Tristan was hiding in his room now, sprawled out on his bead, looking at the celling. I approached him, the whole time thinking about picking my battles. I wondered if it was all worth it. Part of me hoped that he’d become interested in someone down the road, perhaps in junior high, and she’d shut him down because he looked unkempt with swaths of greasy uncombed hair. Sometimes I play out this moment in my head.

Preteen Tristan chatting with some 11-year-old blond beauty who looks him straight in his blue-green dewy eyes and says, “I just can’t. Your hair is embarrassing.”

Sure, he’d cry. He’d take it to heart. I would feel bad and comfort him. But once that was all over, he’d invest in a nice comb and some pomade.

But the reality is, I don’t know if any of that’s going to happen, and so the reality is my vision for his future heartbreak over his messy hair is actually me projecting my feelings onto his future.

I sat on the edge of Tristan’s bed and said, “Listen, dude. This isn’t that big of a deal. Just comb your hair. I only ask you to do it once a week. Look, I’ll even go get the comb and water bottle. You can stay in your bed.”

He put up his hands and said, “No, no, no,” all of it very dramatic and over the top, similar to when that sadistic Nazi in Raiders of the Lost Ark approached Marion Ravenwood with a red-hot poker. Suddenly I was left with that original fear that so many parents often get, wondering if I was being an overbearing father. But the reality is, I wasn’t. I was just asking him to comb his damn hair.

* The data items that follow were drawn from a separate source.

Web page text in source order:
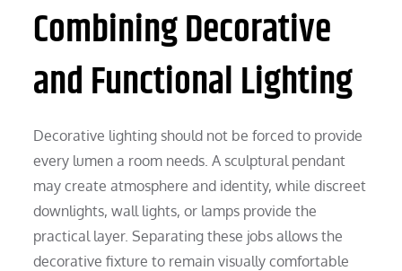
Combining Decorative
and Functional Lighting
Decorative lighting should not be forced to provide
every lumen a room needs. A sculptural pendant
may create atmosphere and identity, while discreet
downlights, wall lights, or lamps provide the
practical layer. Separating these jobs allows the
decorative fixture to remain visually comfortable
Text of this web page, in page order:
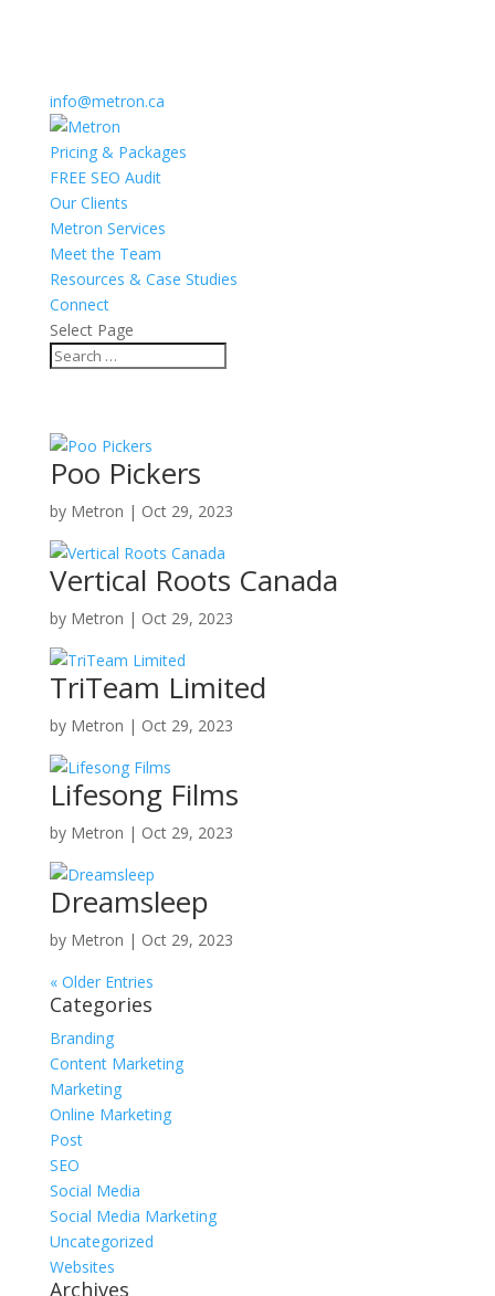
info@metron.ca
Pricing & Packages
FREE SEO Audit
Our Clients
Metron Services
Meet the Team
Resources & Case Studies
Connect
Select Page
Poo Pickers
by Metron | Oct 29, 2023
Vertical Roots Canada
by Metron | Oct 29, 2023
TriTeam Limited
by Metron | Oct 29, 2023
Lifesong Films
by Metron | Oct 29, 2023
Dreamsleep
by Metron | Oct 29, 2023
« Older Entries
Categories
Branding
Content Marketing
Marketing
Online Marketing
Post
SEO
Social Media
Social Media Marketing
Uncategorized
Websites
Archives

Eventually, he relented, went into the bathroom for five seconds, and came out with a silver-dollar-sized wet spot on the crown of his head where he’d obviously wet his palm in a half-assed attempt to pat down one of his many wild patches of hair.

So I asked him the obvious question: “Did you use a comb?”

Tristan rolled his eyes and dropped his shoulders, clearly put out, and said, “I don’t see why I need to use a comb.”

I led him into the bathroom. Surprisingly, he didn’t dig in his heels like I expected. He just followed me with a worn-out look of disdain. I wet his hair with a water bottle and combed through his tangled and matted hair. I parted it to the side, giving him a boyish charm. Then we both looked in the mirror, and I smiled at him, and he smiled back with that half-grin thing he often does when he’s trying not to smile. I thought for sure that I’d gotten through to him.

Then he looked up at me right before I had the opportunity to tell him how good he looked, and reached up and violently rubbed his scalp. Then he mashed it forward with his hands, and while he didn’t look nearly as nice as he did a moment earlier, he looked far better than 30 minutes ago when we started all this, and so I suppose this was a compromise.

I let out a breath and crouched down next to him and asked the question that I always ask when trying to get him to take more pride in the way he looks. “Is combing your hair really that bad?”

He nodded. “I just want to look the way I want to look,” he said.

As much as I wanted to argue with him about this logic, as much as I wanted to tell him about work-issued polo shirts and slacks and all the other mandated dress standards that await him, I didn’t.

I just thought about picking my battles, like all parents do in moments like this. I hoped that he’d eventually figure it out. And then I gave him a hug because I didn’t know what else to do.

Sometimes kids are so frustrating, and it’s not always over the big things. Most of the time, at this age anyway, it’s over the little things, like combing hair or eating what’s offered for dinner. And sometimes, in the heat of the moment, you don’t stop to think about how each lesson isn’t learned in one swoop. It’s learned through a million arguments and compromises, and although you really want to think that you fixed something right there and then, you probably didn’t. At least not yet.

“You’ll figure this out one day,” I said. “I believe in you.”

I winked.

Tristan rolled his eyes.

And then we both got in the van and headed to church.